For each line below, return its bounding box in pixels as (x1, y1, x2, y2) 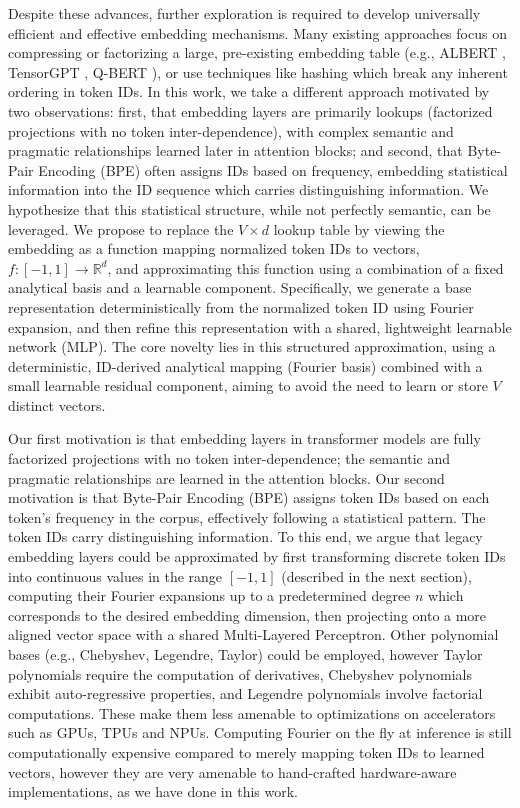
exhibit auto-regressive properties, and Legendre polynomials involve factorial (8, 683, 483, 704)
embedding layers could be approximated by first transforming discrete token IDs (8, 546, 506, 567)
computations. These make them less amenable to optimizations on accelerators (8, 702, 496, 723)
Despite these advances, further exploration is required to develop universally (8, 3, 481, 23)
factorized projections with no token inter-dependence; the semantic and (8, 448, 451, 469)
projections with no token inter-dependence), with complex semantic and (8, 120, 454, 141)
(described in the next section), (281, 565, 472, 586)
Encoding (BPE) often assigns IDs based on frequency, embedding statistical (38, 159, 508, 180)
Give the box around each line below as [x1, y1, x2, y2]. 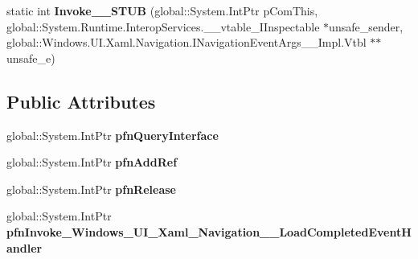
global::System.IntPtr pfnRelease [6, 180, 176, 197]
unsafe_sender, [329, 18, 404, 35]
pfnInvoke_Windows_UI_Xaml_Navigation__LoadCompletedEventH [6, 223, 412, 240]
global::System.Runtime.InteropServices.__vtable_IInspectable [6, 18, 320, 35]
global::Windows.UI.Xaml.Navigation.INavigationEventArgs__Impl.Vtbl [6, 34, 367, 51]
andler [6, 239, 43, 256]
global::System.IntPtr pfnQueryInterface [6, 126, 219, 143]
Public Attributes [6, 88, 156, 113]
====================
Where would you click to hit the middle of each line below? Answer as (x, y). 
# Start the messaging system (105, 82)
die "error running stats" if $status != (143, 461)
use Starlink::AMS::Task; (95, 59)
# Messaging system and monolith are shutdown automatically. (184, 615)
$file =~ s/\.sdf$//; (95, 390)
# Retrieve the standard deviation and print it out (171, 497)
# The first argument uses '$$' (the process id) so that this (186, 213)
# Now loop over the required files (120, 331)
====================
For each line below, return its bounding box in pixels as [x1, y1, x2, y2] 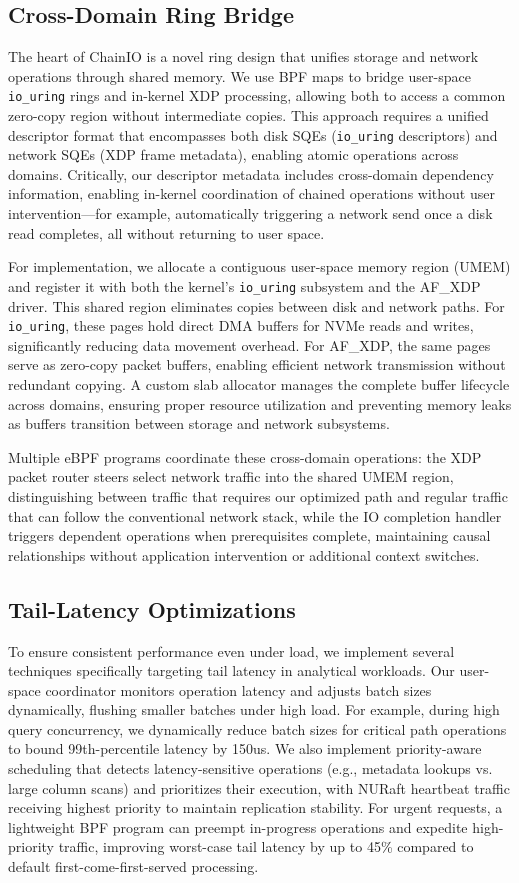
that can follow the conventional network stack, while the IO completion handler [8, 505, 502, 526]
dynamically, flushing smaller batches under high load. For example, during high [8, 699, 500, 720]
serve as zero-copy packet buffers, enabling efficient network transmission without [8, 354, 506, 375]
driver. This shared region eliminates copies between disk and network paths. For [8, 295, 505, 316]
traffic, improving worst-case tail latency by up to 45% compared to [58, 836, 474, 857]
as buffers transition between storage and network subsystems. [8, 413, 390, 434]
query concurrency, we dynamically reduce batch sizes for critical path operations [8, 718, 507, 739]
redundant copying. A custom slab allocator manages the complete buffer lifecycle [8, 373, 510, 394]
====================
Problem details>
Look back at the data above. Transcribe exactly the lines starting at the line that contains "global::System.IntPtr pfnRelease [6, 180, 176, 197]" and ending at the line that contains "Public Attributes [6, 88, 156, 113]".

Exercise answer>
global::System.IntPtr pfnRelease [6, 180, 176, 197]
unsafe_sender, [329, 18, 404, 35]
pfnInvoke_Windows_UI_Xaml_Navigation__LoadCompletedEventH [6, 223, 412, 240]
global::System.Runtime.InteropServices.__vtable_IInspectable [6, 18, 320, 35]
global::Windows.UI.Xaml.Navigation.INavigationEventArgs__Impl.Vtbl [6, 34, 367, 51]
andler [6, 239, 43, 256]
global::System.IntPtr pfnQueryInterface [6, 126, 219, 143]
Public Attributes [6, 88, 156, 113]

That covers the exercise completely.